[Source data]
——

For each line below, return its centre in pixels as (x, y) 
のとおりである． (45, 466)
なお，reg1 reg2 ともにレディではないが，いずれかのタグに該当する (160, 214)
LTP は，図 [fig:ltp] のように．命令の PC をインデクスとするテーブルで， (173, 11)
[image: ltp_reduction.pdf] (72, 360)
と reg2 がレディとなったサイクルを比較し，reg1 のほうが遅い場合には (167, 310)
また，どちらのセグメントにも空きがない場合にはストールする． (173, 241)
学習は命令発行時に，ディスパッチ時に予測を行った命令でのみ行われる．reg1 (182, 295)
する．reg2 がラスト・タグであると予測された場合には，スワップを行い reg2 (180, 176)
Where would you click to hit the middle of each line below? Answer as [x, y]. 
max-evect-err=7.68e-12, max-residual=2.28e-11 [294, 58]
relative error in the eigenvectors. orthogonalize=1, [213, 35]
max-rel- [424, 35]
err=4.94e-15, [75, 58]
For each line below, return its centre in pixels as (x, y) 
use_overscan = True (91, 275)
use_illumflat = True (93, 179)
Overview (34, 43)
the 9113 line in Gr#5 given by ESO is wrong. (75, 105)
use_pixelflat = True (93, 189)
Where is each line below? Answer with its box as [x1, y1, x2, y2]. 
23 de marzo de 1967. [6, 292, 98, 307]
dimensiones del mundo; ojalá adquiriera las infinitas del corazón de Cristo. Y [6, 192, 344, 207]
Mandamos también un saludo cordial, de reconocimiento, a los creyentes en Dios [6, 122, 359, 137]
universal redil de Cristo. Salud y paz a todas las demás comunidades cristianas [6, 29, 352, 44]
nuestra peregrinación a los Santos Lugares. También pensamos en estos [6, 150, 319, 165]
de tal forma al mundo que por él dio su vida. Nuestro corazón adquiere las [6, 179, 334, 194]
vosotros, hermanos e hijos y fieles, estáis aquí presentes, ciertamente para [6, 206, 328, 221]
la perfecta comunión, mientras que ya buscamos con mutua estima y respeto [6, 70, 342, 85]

——

Exercise directions: Each entry is to be retyped exactly as it appears.

Response area:
For each line below, return its centre in pixels as (x, y) 
のとおりである． (45, 466)
なお，reg1 reg2 ともにレディではないが，いずれかのタグに該当する (160, 214)
LTP は，図 [fig:ltp] のように．命令の PC をインデクスとするテーブルで， (173, 11)
[image: ltp_reduction.pdf] (72, 360)
と reg2 がレディとなったサイクルを比較し，reg1 のほうが遅い場合には (167, 310)
また，どちらのセグメントにも空きがない場合にはストールする． (173, 241)
学習は命令発行時に，ディスパッチ時に予測を行った命令でのみ行われる．reg1 (182, 295)
する．reg2 がラスト・タグであると予測された場合には，スワップを行い reg2 (180, 176)
Where would you click to hit the middle of each line below? Answer as [x, y]. 
max-evect-err=7.68e-12, max-residual=2.28e-11 [294, 58]
relative error in the eigenvectors. orthogonalize=1, [213, 35]
max-rel- [424, 35]
err=4.94e-15, [75, 58]
For each line below, return its centre in pixels as (x, y) 
use_overscan = True (91, 275)
use_illumflat = True (93, 179)
Overview (34, 43)
the 9113 line in Gr#5 given by ESO is wrong. (75, 105)
use_pixelflat = True (93, 189)
Where is each line below? Answer with its box as [x1, y1, x2, y2]. 
23 de marzo de 1967. [6, 292, 98, 307]
dimensiones del mundo; ojalá adquiriera las infinitas del corazón de Cristo. Y [6, 192, 344, 207]
Mandamos también un saludo cordial, de reconocimiento, a los creyentes en Dios [6, 122, 359, 137]
universal redil de Cristo. Salud y paz a todas las demás comunidades cristianas [6, 29, 352, 44]
nuestra peregrinación a los Santos Lugares. También pensamos en estos [6, 150, 319, 165]
de tal forma al mundo que por él dio su vida. Nuestro corazón adquiere las [6, 179, 334, 194]
vosotros, hermanos e hijos y fieles, estáis aquí presentes, ciertamente para [6, 206, 328, 221]
la perfecta comunión, mientras que ya buscamos con mutua estima y respeto [6, 70, 342, 85]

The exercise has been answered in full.